In Chemistry, a catalyst is an agent which increses or decreases the process of a chemical reaction without losing its own properties like in the formula of Oxygen -

KClO3 + MnO2 ------>  KCl + MnO2 + O2 (we get oxygen). Here MnO2 remains the same and its properties do not change.

Here is an intersting story to understand better the role of a catalyst, which I wish to share with u all -

A king had three sons.  When he was breathing last, he distributed his assets to his three sons in the following proportion :

a) Elder son will get 1/2 of his property
b) Second will get 1/3 of his property
c) Third will get 1/9 of his property.

So, the property was distributed according to the Will of the King without any problem.  But the problem arrived, when distribution of elephants came into picture.  There were 17 elephants and it was difficult to distribute them in the required proportion as suggested in the will.

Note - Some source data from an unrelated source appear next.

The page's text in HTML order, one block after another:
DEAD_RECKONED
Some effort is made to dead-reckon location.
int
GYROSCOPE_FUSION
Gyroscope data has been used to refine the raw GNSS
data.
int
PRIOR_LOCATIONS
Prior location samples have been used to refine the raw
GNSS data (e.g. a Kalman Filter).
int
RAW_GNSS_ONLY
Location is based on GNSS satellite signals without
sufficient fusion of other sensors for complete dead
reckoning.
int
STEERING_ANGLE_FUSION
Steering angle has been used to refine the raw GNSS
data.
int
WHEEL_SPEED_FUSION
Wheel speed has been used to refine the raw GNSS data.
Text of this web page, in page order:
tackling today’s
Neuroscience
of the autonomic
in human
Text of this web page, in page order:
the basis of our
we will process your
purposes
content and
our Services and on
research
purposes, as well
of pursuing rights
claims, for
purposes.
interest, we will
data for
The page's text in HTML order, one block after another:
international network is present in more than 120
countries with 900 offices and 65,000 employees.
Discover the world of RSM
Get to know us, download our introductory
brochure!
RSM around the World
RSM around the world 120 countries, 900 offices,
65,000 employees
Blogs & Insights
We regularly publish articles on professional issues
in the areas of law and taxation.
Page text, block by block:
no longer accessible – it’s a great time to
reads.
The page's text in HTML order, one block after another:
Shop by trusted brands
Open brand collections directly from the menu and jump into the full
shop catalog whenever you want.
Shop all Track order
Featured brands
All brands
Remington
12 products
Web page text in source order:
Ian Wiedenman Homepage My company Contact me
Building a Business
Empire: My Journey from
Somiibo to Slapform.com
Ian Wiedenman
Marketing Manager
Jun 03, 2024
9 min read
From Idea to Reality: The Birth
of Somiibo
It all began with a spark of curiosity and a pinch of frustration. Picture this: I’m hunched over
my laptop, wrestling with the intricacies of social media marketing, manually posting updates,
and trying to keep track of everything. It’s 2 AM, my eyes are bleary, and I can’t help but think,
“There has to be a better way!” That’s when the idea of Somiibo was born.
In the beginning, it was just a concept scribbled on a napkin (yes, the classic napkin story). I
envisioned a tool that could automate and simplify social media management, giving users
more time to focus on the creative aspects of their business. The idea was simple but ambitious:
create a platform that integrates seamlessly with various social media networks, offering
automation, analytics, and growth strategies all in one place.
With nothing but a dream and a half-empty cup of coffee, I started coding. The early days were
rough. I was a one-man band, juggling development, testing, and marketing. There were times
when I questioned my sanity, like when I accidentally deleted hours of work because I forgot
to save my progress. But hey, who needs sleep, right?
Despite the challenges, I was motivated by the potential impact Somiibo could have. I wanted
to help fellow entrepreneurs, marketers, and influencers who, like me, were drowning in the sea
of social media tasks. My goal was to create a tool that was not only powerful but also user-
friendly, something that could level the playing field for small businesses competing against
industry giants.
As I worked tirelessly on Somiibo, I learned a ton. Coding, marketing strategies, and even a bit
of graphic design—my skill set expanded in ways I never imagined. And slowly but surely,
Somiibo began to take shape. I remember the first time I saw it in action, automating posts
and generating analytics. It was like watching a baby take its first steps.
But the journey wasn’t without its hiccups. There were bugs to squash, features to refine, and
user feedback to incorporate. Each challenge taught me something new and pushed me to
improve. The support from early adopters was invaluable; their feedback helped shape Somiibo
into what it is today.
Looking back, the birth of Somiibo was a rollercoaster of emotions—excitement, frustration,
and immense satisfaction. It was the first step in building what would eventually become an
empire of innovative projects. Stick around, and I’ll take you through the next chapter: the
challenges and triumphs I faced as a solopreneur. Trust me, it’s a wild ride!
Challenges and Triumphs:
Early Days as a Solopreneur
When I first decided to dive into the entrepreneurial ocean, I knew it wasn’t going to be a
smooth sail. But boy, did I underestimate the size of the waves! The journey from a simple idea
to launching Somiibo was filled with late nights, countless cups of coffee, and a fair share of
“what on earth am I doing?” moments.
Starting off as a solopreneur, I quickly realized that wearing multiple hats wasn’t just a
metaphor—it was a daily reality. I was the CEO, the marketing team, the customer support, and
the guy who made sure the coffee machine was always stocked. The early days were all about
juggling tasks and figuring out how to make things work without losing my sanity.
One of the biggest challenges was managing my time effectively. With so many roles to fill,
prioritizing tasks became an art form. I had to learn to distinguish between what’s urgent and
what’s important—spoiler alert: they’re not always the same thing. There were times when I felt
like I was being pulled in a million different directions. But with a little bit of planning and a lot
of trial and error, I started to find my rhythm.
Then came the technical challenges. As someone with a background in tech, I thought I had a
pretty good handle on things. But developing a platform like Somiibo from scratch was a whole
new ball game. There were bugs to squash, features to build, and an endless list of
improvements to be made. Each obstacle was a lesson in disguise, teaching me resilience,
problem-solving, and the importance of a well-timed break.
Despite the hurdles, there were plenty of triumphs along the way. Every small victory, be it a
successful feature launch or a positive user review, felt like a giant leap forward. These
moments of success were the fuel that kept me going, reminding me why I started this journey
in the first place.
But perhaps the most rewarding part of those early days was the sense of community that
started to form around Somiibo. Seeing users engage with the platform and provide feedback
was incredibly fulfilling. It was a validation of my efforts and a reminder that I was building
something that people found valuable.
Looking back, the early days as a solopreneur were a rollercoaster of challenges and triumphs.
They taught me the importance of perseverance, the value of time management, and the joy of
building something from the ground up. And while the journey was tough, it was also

a) Elder son would get 17/2= 8.1/2.  But he wanted Nine. But other sons wanted to give him 8 only.

b) Second son would get 17/3 = 5.2/3.  But he wanted Six.  But other sons wanted to give him 5.

c) Third son would get 17/9 = 1.8. But he wanted Two.  Others did not agree.  They wanted to give him 1 only.

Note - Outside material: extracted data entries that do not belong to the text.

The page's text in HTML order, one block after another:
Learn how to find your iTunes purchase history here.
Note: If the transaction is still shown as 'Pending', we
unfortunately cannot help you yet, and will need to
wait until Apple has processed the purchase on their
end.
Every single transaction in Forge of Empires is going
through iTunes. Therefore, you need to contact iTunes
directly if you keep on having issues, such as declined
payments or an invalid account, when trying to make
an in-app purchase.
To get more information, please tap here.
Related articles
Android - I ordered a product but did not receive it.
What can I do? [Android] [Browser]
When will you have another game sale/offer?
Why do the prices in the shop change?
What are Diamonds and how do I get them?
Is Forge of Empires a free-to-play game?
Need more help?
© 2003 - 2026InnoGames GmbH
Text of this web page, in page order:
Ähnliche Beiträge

In this scenario the neighbouing friend King came into picture. He added 1 more elephant to 17 from his side and made the total number of elephats as 18.

Now -

a) Eleder son gets 18/2 = 9.  In fact he wanted 9 and he got it.
b) Second son gets 18/3 = 6. He wanted 6 and he got 6 too.
c) Third son gets 18/9 = 2.  He wanted 2 and he got 2.

If you we total up the elephants they got = 9 + 6 + 2 = 17.

And the neighbouring Kind rode in his elephant, which he had included to solve the problem, and went home smilingly.  :Smile: 

So, the 18th Elephant was the catalyst in this process.  And that is how a catalyst works.   :Smile: 

Hope you all liked it !!!

----------


## *Saira*

Amazing!My perceptions of catalysts and their functions have changed totally...Keep on posting more stuff like this Sikandar! :giveup:

----------